In the field of animal breeding, estimation of genetic parameters and prediction of breeding values are routinely conducted by analyzing quantitative traits. Using an animal model and including the direct inverse of a numerator relationship matrix (NRM) into a mixed model has made these analyses possible. However, a method including a genetically identical animal (GIA) in NRM if genetic relationships between pairs of GIAs are not perfect, is still lacking. Here, we describe a method to incorporate GIAs into NRM using a **K** matrix in which diagonal elements are set to 1.0, off-diagonal elements between pairs of GIAs to (1-x) and the other elements to 0, where x is a constant less than 0.05. The inverse of the **K** matrix is then calculated directly by a simple formula. Thus, the inverse of the NRM is calculated by the products of the lower triangular matrix that identifies the parents of each individual, its transpose matrix, the inverse of the **K** matrix and the inverse of diagonal matrix **D**, in which the diagonal elements comprise a number of known parents and their inbreeding coefficients. The computing method is adaptable to the analysis of a data set including pairs of GIAs with imperfect relationships.

## Keywords

## Introduction

Cloning animals is regarded as a means to multiply genetically identical animals (GIAs). In Japan, clones of bulls are routinely produced to test bulls' performance and in some cases to multiply fattening animals. A survey conducted by the Japanese Ministry of Agriculture, Forestry and Fisheries, and published on October 31, 2007, has recorded calves cloned from somatic cells of 535 animals and from embryonic cell nuclei of 716 animals.

In animal breeding, analysis of quantitative traits using a mixed model is essential to predict the breeding value of an individual and to estimate the genetic parameters of the traits. When applying an animal model to perform the genetic analysis, it is necessary to include the inverse of the numerator relationship matrix (NRM) in order to connect all the animals included in the mixed model; however, calculating the inverse of a large NRM requires exceptionally large computing power. On the one hand, Henderson [1] has developed a method of calculating directly **A**^{-1}, without calculating the **A** matrix itself in a non-inbred population. This innovation has made it possible to use a model in which the data set includes a large number of animals. On the other hand, Quaas [2] has extended the method for the application to inbred populations by including the inbreeding coefficients in the model. A faster computing method of inbreeding coefficients has been developed by Tier [3] and Meuwissen and Luo [4], where inbreeding coefficients are computed as a subset of the **A** matrix. In addidion, Famula [5] has proposed a simplified algorithm for inbred populations, incorporating parental uncertainty to the model.

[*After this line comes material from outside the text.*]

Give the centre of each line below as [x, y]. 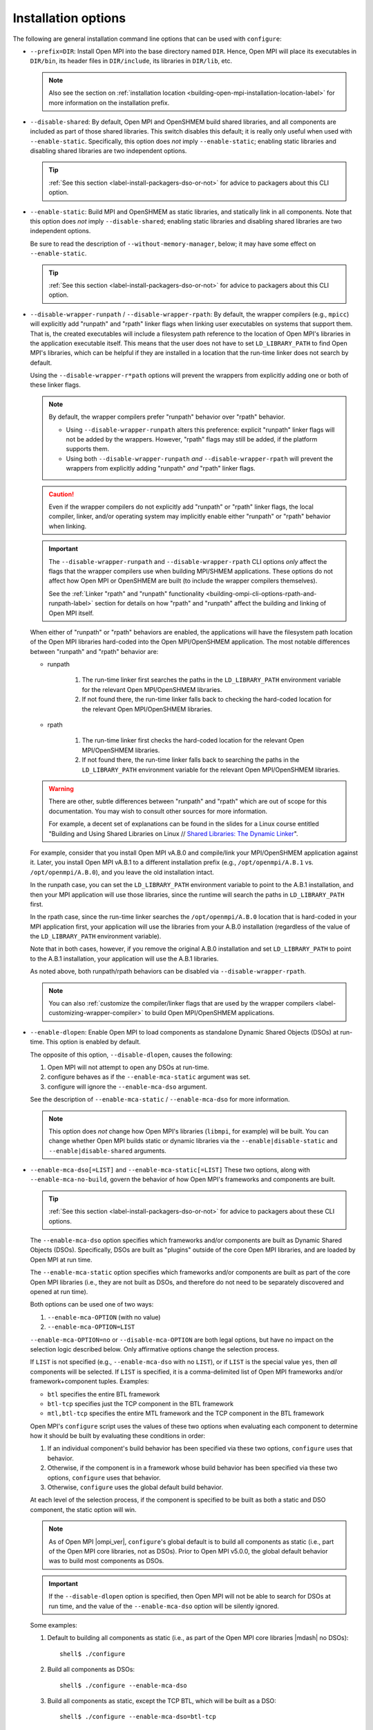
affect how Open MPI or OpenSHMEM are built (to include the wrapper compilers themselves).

Inclusion of GIAs in the model raises the problem of a singular **A** matrix because of perfect additive genetic relationships between pairs of GIAs. In the case of an analysis with a singular **A**, Henderson [6] presented a method to solve a mixed model without inversion of the **G** matrix, where **G** = **A**${\sigma}_{a}^{2}$. A few years later, Kennedy and Schaeffer [7] proposed a model in which records on GIAs are treated as repeated records on the same genotype. Their model assumes perfect genetic relationships among GIAs. However in reality, the genetic relationship between pairs of GIAs is not perfect because genetic diversity between such pairs originates from several genetic factors such as the difference in the recipient cytoplasm, mutations in the somatic cell and gene imprinting in the nucleus of the somatic cell [8–10]. Recently a study on human monozygotic twins analysing copy number variation, has revealed that genetic and phenotypic diversities exist even in monozygotic twins within pairs [11].

The objective of this study was to develop a method to compute directly the inverse of the NRM that includes GIAs with imperfect additive genetic relationships within pairs of GIAs.

## Methods

### Procedure

**A**matrix is decomposed according to Famula [5].

**I**is the identity matrix,

**P**is a lower triangular matrix which identifies the parents of each individual in the population. The

**D**matrix is a diagonal matrix with

*d*

_{ i },

*i*th diagonal element of

**D**. Then

*F*

_{ p }and

*F*

_{ q }are the inbreeding coefficients of the parents of the

*i*th animal. In (1), $\left(I-\raisebox{1ex}{$1$}\!\left/ \!\raisebox{-1ex}{$2$}\right.P\right)$ is the lower triangular matrix, and $\left(I-\raisebox{1ex}{$1$}\!\left/ \!\raisebox{-1ex}{$2$}\right.{P}^{\prime}\right)$ is its transpose matrix. From(1), the inverse of the

**A**matrix is as follows:

**K**matrix into (1) so that the

**A**matrix includes GIA. Then,

**A**is

**K**is the matrix where a diagonal element is set to 1 and the off-diagonal element is set to (1 -

*x*) when

*i*th and

*j*th animals are genetically identical and

*x*is a constant near 0;

**K**is as follows:

*x*), the inverse matrix for n GIAs is

where ${l}_{n}=\frac{1+\left(n-2\right)\left(1-x\right)}{x\left\{1+\left(n-1\right)\left(1-x\right)\right\}}$, ${m}_{n}=-\frac{1-x}{x\left\{1+\left(n-1\right)\left(1-x\right)\right\}}$

and ${l}_{n}+\left(n-1\right){m}_{n}=\frac{1}{1+\left(n-1\right)\left(1-x\right)}$.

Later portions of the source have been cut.